▶ Task statement
Which lines of the data contain the string "tile"? Show each of them.

───── Supplied information

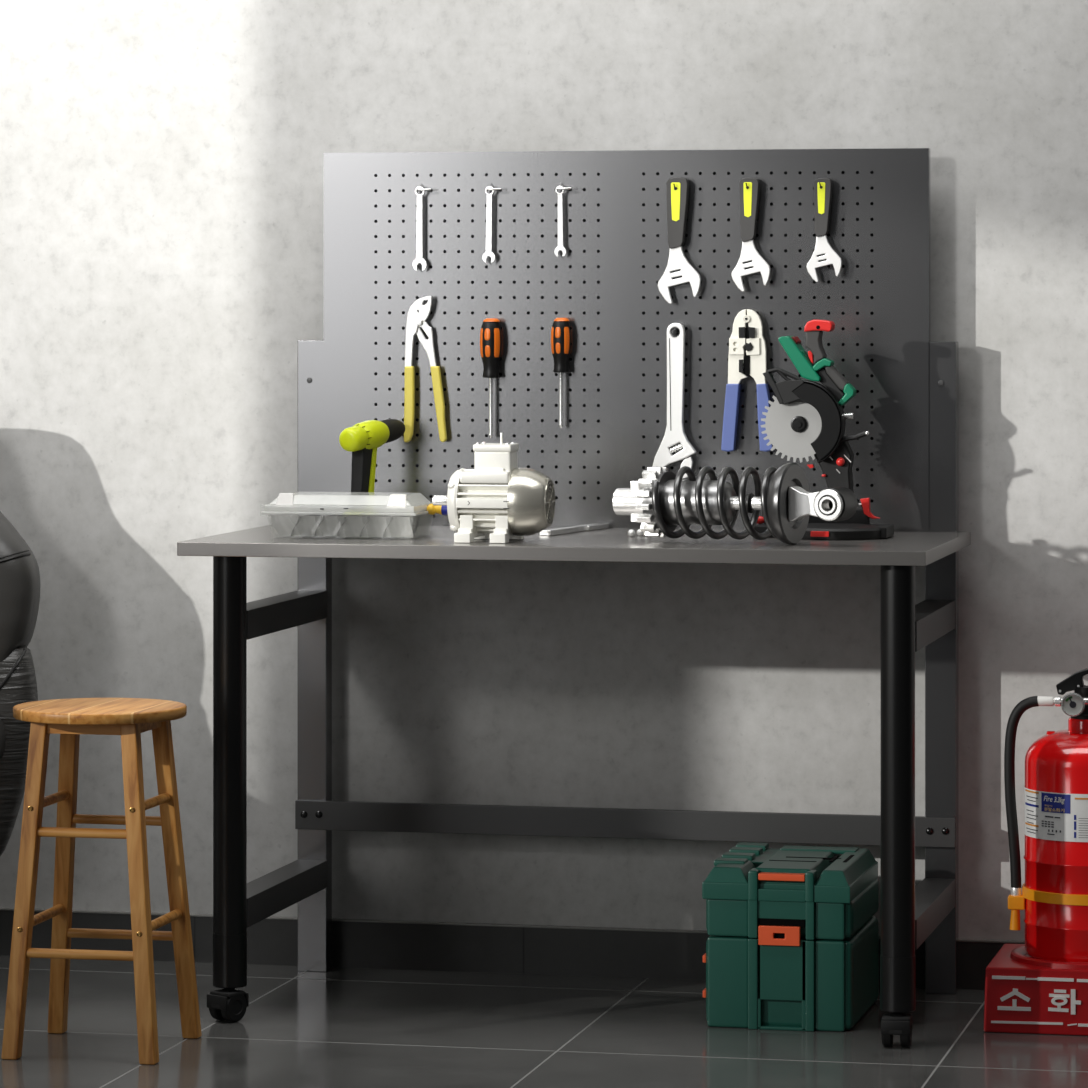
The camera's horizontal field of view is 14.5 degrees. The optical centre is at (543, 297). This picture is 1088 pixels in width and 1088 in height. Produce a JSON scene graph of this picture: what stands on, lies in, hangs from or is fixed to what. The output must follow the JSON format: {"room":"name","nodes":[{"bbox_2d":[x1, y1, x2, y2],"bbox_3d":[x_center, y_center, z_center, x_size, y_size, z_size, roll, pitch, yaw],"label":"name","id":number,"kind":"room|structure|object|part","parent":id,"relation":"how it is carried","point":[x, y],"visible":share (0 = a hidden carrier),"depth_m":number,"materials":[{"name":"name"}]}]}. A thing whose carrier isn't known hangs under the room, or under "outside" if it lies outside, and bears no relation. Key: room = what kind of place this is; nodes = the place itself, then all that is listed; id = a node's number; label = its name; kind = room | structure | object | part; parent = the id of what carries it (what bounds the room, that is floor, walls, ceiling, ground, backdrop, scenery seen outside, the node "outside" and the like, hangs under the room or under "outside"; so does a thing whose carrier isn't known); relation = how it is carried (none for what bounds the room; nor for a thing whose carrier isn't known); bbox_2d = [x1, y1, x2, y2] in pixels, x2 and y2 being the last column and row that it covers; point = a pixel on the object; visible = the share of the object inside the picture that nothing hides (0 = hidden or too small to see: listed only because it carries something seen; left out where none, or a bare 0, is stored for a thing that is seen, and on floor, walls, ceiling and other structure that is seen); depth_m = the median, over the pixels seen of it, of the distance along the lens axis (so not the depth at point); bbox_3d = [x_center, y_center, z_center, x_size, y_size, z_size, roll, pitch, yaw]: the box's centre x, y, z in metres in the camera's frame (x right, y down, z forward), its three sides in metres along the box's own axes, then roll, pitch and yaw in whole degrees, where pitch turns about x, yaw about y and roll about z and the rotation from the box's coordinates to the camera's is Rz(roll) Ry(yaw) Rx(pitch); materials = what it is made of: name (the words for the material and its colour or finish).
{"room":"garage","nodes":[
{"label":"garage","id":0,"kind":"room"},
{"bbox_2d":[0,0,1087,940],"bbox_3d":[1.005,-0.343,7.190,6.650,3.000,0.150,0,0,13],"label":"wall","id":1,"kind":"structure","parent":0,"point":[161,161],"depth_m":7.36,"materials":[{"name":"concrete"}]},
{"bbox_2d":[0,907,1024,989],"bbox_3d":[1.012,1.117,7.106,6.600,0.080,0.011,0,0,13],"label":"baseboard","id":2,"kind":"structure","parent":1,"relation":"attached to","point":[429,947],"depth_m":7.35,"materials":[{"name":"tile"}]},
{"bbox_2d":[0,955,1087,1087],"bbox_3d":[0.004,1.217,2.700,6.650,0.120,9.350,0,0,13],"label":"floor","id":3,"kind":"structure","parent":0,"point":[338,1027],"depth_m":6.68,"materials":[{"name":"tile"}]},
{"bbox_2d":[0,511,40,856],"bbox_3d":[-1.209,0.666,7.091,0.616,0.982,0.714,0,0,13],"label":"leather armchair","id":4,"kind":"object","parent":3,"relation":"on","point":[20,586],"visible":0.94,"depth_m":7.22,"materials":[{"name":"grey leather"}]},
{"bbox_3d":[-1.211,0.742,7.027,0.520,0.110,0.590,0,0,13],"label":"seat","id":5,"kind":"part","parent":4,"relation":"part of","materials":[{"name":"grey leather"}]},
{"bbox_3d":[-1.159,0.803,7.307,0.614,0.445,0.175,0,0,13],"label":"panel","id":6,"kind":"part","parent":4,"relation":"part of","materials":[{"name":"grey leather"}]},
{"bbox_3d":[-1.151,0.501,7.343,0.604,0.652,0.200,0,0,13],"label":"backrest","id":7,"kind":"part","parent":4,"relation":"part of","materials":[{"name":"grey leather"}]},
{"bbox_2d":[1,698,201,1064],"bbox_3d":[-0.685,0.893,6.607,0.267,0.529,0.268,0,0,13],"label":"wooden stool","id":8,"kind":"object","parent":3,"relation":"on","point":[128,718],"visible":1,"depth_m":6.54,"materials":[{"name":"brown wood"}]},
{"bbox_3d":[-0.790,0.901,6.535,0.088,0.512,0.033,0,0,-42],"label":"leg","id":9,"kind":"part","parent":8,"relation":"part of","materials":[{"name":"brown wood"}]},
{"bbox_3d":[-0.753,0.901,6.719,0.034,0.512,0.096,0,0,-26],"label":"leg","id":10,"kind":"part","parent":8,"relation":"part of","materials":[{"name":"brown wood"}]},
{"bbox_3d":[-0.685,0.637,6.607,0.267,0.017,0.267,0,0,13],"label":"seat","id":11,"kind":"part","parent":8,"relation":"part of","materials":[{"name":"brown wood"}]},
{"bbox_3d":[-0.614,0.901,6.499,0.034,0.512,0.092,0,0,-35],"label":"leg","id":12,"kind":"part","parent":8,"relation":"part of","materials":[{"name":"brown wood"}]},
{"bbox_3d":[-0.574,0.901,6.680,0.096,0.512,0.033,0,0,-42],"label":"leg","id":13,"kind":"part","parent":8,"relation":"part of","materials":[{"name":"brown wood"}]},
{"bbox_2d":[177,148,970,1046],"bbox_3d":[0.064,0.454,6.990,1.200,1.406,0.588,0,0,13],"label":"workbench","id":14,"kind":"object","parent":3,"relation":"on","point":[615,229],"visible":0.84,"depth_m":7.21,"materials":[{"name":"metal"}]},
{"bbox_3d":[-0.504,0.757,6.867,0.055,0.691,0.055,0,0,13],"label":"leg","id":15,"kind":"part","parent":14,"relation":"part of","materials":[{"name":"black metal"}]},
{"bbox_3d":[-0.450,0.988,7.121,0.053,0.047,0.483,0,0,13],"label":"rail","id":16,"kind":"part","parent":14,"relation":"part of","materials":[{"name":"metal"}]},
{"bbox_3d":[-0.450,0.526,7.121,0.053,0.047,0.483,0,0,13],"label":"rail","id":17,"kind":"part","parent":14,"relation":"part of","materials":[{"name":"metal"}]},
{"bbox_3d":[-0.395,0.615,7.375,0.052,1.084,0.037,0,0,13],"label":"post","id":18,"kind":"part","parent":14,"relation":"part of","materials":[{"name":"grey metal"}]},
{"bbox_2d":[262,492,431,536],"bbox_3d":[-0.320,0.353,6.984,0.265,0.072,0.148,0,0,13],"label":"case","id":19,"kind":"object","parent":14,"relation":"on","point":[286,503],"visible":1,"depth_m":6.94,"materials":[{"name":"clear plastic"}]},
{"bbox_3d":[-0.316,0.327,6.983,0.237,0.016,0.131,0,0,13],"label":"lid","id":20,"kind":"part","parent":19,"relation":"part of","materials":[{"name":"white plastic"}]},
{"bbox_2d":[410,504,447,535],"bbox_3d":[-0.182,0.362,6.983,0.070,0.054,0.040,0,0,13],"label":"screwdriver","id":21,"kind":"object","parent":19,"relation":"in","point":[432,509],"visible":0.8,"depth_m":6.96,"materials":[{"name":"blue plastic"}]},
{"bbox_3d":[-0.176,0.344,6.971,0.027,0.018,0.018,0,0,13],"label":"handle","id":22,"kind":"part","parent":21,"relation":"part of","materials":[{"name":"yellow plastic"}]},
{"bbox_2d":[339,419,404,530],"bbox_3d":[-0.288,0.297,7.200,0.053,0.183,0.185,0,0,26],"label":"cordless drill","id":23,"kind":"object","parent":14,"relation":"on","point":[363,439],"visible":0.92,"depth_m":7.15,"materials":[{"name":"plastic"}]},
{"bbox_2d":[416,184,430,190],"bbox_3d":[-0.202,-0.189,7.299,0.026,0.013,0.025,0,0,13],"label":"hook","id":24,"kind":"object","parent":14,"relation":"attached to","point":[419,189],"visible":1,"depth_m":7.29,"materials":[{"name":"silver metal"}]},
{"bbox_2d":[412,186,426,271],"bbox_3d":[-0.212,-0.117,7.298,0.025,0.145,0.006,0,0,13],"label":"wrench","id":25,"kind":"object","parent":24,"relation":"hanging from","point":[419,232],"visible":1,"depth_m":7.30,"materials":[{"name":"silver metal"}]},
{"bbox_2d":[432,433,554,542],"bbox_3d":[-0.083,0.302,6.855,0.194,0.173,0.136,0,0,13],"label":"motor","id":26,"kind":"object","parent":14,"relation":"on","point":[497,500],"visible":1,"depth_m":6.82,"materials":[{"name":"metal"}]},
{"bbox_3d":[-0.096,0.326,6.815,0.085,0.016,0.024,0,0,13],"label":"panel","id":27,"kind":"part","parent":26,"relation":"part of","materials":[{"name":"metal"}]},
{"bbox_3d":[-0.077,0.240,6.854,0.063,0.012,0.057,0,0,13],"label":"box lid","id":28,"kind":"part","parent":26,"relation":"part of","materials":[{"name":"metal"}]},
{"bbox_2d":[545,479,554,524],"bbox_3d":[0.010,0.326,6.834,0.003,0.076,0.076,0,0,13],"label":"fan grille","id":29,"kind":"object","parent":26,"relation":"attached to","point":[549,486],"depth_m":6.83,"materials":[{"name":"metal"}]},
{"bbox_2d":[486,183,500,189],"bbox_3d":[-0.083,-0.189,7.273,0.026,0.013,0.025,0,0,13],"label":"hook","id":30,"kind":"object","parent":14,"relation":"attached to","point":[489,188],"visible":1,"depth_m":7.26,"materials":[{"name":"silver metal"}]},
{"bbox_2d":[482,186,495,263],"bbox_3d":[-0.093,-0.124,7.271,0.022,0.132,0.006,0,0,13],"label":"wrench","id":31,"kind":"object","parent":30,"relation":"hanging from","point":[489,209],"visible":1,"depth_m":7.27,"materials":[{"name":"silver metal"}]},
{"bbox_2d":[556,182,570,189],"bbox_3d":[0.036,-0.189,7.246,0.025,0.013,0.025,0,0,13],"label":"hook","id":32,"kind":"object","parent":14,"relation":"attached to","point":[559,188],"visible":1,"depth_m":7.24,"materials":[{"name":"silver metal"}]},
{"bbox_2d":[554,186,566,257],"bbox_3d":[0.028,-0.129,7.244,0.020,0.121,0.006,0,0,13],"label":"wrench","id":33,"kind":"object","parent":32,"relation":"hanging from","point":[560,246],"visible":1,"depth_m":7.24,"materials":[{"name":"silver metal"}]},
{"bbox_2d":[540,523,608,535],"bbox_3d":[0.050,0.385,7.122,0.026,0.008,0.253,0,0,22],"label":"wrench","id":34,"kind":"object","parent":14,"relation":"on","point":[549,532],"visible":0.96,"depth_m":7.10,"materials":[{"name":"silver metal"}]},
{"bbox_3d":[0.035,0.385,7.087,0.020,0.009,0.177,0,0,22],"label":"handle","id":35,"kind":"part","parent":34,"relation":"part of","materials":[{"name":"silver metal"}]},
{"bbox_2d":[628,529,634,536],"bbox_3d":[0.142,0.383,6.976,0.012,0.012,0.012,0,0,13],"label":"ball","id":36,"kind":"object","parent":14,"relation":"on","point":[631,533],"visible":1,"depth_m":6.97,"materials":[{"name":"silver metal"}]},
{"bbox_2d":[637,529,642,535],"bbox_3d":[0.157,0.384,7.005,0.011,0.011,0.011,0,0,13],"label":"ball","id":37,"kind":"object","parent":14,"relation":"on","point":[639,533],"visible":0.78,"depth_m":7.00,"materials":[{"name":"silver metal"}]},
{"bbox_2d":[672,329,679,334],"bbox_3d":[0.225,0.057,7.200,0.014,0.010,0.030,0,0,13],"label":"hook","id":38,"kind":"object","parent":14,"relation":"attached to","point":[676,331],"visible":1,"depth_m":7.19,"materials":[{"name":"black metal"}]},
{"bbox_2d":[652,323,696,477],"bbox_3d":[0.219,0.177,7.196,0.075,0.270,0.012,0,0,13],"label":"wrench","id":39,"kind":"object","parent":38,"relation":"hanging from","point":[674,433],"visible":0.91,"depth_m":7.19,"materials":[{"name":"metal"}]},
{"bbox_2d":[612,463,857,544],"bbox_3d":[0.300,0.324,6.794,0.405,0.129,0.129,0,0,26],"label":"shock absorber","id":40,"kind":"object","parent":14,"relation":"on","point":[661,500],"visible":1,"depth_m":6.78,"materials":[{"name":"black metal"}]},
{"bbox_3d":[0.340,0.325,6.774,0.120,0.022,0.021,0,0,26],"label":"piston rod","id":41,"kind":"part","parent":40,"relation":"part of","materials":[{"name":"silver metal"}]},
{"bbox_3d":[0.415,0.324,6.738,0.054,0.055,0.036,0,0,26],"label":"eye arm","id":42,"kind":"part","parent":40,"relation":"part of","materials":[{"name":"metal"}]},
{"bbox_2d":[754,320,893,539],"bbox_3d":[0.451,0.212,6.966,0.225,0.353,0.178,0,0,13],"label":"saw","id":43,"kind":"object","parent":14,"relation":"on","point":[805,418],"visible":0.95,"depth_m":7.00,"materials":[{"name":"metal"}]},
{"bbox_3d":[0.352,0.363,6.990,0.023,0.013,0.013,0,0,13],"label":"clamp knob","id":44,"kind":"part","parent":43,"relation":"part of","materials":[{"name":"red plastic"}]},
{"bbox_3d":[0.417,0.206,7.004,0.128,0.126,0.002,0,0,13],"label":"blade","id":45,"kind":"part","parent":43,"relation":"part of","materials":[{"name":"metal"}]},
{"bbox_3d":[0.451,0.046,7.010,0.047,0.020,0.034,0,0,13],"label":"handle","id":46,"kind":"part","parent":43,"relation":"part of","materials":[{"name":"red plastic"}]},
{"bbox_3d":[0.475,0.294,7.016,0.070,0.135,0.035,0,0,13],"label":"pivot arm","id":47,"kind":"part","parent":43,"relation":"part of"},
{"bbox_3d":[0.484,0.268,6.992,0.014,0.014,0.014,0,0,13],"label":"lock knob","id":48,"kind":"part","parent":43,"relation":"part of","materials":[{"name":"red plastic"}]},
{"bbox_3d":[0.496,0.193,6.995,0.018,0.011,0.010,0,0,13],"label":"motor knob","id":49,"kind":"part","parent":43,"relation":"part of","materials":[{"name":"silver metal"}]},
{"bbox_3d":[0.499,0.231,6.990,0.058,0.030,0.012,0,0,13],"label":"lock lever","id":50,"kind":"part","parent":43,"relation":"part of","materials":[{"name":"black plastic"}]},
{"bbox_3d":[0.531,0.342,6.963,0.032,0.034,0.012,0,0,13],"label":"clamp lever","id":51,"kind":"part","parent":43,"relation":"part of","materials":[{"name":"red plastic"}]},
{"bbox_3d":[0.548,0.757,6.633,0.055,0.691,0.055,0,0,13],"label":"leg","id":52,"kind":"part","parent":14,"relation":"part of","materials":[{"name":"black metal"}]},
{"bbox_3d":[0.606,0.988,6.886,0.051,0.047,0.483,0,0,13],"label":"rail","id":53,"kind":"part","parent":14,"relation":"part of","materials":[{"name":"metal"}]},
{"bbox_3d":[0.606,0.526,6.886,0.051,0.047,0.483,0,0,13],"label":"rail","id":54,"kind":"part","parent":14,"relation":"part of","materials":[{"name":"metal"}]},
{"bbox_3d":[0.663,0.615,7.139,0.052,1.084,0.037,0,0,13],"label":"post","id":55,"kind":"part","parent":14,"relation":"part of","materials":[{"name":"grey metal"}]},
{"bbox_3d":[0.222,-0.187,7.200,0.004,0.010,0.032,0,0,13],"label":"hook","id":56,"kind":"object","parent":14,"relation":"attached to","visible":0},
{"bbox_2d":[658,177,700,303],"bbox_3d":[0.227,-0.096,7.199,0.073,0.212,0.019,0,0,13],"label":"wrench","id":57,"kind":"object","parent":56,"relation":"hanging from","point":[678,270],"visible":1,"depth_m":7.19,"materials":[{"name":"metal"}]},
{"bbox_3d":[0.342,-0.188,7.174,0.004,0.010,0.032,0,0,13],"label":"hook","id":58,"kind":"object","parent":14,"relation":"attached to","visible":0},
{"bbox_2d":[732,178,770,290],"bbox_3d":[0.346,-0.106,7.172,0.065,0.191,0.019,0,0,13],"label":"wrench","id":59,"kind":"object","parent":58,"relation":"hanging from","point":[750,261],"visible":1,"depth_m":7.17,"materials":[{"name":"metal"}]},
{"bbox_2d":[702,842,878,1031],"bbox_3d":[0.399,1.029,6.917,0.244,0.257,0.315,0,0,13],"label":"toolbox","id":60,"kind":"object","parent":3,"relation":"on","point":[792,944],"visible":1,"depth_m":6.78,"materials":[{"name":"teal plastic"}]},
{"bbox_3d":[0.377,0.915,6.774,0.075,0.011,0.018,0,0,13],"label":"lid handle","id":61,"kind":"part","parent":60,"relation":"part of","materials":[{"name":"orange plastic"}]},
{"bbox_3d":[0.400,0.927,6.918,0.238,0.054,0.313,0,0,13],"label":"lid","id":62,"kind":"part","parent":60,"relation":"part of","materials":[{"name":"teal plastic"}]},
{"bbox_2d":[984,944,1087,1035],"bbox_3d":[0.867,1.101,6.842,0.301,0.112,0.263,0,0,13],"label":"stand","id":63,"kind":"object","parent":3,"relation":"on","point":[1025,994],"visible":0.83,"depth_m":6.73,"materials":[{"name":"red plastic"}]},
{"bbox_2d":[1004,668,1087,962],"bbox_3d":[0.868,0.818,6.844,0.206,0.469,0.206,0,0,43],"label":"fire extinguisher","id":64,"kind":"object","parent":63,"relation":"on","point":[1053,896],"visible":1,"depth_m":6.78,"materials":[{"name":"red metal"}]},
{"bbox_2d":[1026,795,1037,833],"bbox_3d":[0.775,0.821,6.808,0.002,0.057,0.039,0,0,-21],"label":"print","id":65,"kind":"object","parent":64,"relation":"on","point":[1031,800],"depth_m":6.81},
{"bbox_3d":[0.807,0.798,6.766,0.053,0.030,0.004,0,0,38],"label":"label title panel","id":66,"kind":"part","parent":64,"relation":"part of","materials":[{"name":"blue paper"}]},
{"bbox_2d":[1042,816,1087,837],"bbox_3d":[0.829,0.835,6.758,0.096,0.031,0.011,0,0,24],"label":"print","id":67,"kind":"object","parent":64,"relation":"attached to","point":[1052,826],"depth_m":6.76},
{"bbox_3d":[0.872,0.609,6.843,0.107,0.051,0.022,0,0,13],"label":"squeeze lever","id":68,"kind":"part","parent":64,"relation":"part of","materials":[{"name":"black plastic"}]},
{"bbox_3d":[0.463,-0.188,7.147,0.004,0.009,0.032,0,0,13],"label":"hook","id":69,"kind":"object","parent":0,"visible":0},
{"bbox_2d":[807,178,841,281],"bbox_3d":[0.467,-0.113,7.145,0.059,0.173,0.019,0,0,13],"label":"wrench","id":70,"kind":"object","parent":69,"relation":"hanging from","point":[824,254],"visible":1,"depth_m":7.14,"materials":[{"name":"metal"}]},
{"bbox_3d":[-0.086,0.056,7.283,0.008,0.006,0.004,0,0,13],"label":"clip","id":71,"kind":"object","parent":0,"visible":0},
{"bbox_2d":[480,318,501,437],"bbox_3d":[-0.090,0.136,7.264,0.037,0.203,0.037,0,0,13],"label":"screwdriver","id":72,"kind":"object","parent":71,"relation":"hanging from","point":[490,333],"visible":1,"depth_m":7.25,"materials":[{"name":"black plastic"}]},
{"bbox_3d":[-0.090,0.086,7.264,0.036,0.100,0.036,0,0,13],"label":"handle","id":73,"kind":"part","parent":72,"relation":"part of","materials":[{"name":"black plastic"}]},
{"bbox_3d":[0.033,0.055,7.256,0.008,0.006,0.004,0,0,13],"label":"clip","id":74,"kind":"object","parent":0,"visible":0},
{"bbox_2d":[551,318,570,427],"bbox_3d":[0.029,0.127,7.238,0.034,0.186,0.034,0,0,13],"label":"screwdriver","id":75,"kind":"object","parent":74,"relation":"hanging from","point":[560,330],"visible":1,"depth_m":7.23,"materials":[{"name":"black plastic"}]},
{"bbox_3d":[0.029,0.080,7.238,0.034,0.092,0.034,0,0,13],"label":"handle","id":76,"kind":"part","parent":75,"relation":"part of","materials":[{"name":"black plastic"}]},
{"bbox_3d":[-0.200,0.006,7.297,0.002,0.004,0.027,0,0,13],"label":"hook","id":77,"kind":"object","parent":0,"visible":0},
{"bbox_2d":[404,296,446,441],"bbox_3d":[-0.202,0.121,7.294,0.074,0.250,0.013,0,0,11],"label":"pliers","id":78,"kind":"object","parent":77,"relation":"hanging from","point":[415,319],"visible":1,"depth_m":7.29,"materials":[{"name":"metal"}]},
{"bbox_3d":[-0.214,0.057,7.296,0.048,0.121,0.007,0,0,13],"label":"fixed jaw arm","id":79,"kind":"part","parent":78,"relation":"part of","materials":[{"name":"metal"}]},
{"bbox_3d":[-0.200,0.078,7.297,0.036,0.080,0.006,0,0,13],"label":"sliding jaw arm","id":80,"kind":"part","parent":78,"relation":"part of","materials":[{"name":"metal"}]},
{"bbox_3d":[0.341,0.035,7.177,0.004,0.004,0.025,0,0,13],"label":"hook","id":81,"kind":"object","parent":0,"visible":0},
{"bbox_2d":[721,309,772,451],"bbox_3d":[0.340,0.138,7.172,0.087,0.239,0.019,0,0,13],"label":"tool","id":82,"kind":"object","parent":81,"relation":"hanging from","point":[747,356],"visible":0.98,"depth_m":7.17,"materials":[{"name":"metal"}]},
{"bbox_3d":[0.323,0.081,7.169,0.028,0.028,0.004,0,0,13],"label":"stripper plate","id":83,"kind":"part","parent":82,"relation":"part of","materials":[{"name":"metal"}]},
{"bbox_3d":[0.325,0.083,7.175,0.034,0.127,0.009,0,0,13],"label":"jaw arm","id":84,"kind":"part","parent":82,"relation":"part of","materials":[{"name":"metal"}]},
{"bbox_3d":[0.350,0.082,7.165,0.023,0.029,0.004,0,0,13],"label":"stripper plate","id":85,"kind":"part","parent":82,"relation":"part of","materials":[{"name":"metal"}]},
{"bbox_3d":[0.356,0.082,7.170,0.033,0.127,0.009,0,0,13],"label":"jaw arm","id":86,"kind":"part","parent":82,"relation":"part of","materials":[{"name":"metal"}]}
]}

──────────

▶ Response to the exercise
{"bbox_2d":[0,907,1024,989],"bbox_3d":[1.012,1.117,7.106,6.600,0.080,0.011,0,0,13],"label":"baseboard","id":2,"kind":"structure","parent":1,"relation":"attached to","point":[429,947],"depth_m":7.35,"materials":[{"name":"tile"}]},
{"bbox_2d":[0,955,1087,1087],"bbox_3d":[0.004,1.217,2.700,6.650,0.120,9.350,0,0,13],"label":"floor","id":3,"kind":"structure","parent":0,"point":[338,1027],"depth_m":6.68,"materials":[{"name":"tile"}]},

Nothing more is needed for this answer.